A man can throw a ball a maximum horizontal

The maximum horizontal distance is obtained by throwing the ball at 45° with the horizontal.
Let v0=initial speed,
resolve v0 into horizontal and vertical components,
vh=v0*cos(45)
vv=v0*sin(45)

The time, t, the ball was in the air can be calculated by the horizontal distance divided by the horizontal component of velocity, vh.
t=97.8/vh

The vertical distance can be calculated using
S=vv*t+(1/2)gt²
where g=-9.8 m/s² (downwards)
Substitute vv and t into the above equation gives
S=(v0 sin45)*(97.8/(v0 cos45) + (1/2)g (97.8/(v0 cos45))²
From which v0 can be calculated as approximately 31 m/s.

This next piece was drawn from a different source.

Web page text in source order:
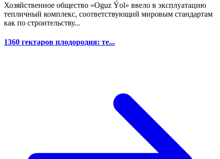
Хозяйственное общество «Oguz Ýol» ввело в эксплуатацию
тепличный комплекс, соответствующий мировым стандартам
как по строительству...
1360 гектаров плодородия: те...

Now apply the same velocity in the vertical direction,
initial kinetic energy
KE = (1/2)mv0²
At the top, h metres above ground, kinetic energy is zero, but potential energy is
PE = mgh
Equate KE=PE,
mgh=(1/2)mv0²
h=(1/2)mv0²/(mg)
=(1/2)v0²/g
= 49 m, approx.

First you need to know what angle from horizontal gives maximum range. With no air friction it is 45 degrees but you need to show that.
V = throwing speed
u = V cos A
Vo = V sin A
R = range = u T = V T cos A = 97.8
speed up = Vo - (9.8) t
= 0 at top where t = T/2 because half the time is rising and half falling
so
0 = Vo - 4.9 T
V sin A = 4.9 T
so T = .204 V sin A
range = V T cos A
range = .204 V^2 sin A cos A
so for what angle A is sin A cos A a maximum?
y = sin x cos x
dy/dx = 0 at max = -sin^2 x + cos^2 x
that is where the sin is equal to the cosine, 45 degrees, where sin = cos = .707 and sin*cos = .707*.707 = .5
so now we do the problem
range = .204 V^2 (.5) = 97.8
V^2 = 959
31 m/s approx
NOW throw vertical up at 31 m/s
31 = 9.8 t at top
t = 3.16 seconds traveling up
h = V t - 4.9 t^2
= 31*3.16 - 4.9(3.16^2)
= 97-49 = 48 meters approximately

MathMate's energy method is far cooler than my more basic method.

97.8/2 = 48.9

answer: 48.9m